Gambar 3. Latihan pada kaki

6. Latihan untuk otot-otot tungkai.

Posisi pasien berbaring terlentang, kedua tungkai lurus, lalu salah satu tungkai

ditekuk dan diluruskan kembali secara bergantian kanan dan kiri, diulang sampai 3x8

hitungan.

Gambar 4. Latihan otot tungkai


7. Latihan penguatan otot dasar panggul.

Pelaksanaannya: posisi pasien terbaring terlentang, kedua lengan disamping

badan, dan kedua tungkai ditekuk. Pasien diminta untuk menggerakan atau

mengkontraksikan otot-otot disekeliling lubang anus (gluteal) bersama-sama seperti

menahan BAK atau BAB, ditahan sampai hitungan kelima, lalu kendorkan, diulang

sampai 8 kali hitungan. Tujuan dari latihan ini yaitu untuk mengencangkan otot-otot

dasar panggul dan mencegah prolaps uteri.

Gambar 5. Latihan penguatan otot dasar panggul

Kemudian latihan mengangkat pinggul sampai badan dan kedua tungkai atas

membentuk sudut dengan lantai yang ditahan oleh kedua kaki dan bahu. Turunkan

pelan-pelan, diulang sampai 8 kali hitungan.

8. Latihan penguatan otot perut.

Pelaksanaannya: berbaring terlentang, gerakan mengangkat kepala dan

mengkontraksikan otot-otot perut. Angkat kepala, dagu didekatkan ke dada tahan

sejenak (3 hitungan), lalu dikendurkan dan diulangi sampai 8 hitungan.

9. Latihan duduk

Bila pasien tidak ada keluhan dapat dilanjutkan dengan latihan duduk. Dari

posisi tidur terlentang ke posisi duduk dilakukan dengan cara kedua tungkai

dirapatkan, salah satu lutut sedikit di tekuk, kemudian tubuh diputar miring

bersamaan dengan kedua tungkai kesisi tempat tidur. Kedua tungkai bawah
diturunkan dari Bed sambil mendorong tubuh ke posisi duduk dengan menggunakan

dorongan kedua tangan, kemudian terapis harus menanyakan kepada pasien apabila

pusing atau mual serta dapat dilihat pada wajah pasien apakah pucat atau tidak.

10. Latihan berdiri

Untuk latihan berdiri dimulai dari urutan latihan duduk sampai pasien sudah

duduk di tepi Bed dengan kaki menggantung, dilanjutkan pasien menggeser pantat

dan tubuhnya ke salah satu sisi tangannya untuk menapakkan salah satu kakinya di

lantai, hal ini dilakukan dengan kedua tungkai tetap merapat. Setelah menapak lalu

berdiri tegak dan tetap harus ditanyakan oleh terapis pada pasien adakah keluhan

pusing dan mual. Jika tidak ada keluhan dapat dilanjutkan dengan latihan berjalan di

sekitar Bed.

11. Latihan relaksasi

Tidur terlentang, kedua tungkai lurus dan sedikit terbuka, kedua lengan rileks

di samping badan. Dibawah lutut dan kepala diganjal bantal. Tutup mata, lemaskan

seluruh tubuh, tenang, dilakukan pernafasan teratur dan berirama.
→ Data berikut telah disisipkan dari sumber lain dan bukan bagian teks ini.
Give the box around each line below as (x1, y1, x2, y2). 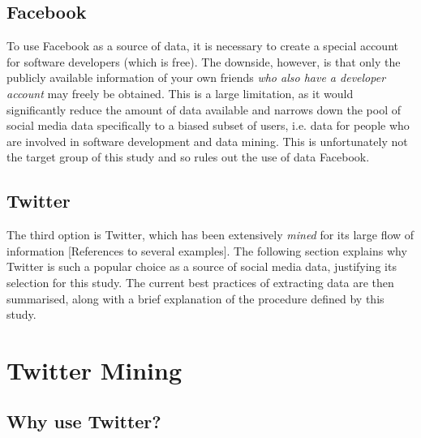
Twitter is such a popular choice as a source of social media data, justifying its (6, 258, 397, 275)
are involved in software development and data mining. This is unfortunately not (6, 132, 408, 149)
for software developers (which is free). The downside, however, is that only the (6, 53, 401, 70)
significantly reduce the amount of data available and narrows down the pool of (6, 101, 402, 118)
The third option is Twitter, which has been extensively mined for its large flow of (6, 226, 415, 243)
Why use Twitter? (6, 409, 161, 434)
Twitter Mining (6, 353, 183, 386)
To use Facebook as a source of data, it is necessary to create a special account (6, 37, 398, 54)

Gambar 6. Latihan relaksasi

F. Rencana Evaluasi

Rencana tindakan evaluasi dilakukan sebelum, sesaat, dan setelah latihan. Setiap

waktu pasien dikontrol apakah merasa pusing atau berkunang-kunang tidak. Jika pasien

merasa pusing, maka latihan harus dihentikan saat itu juga, tetapi jika pasien tidak

merasakan apa-apa latihan bisa dilanjutkan dengan dosis makin lama makin ditambah.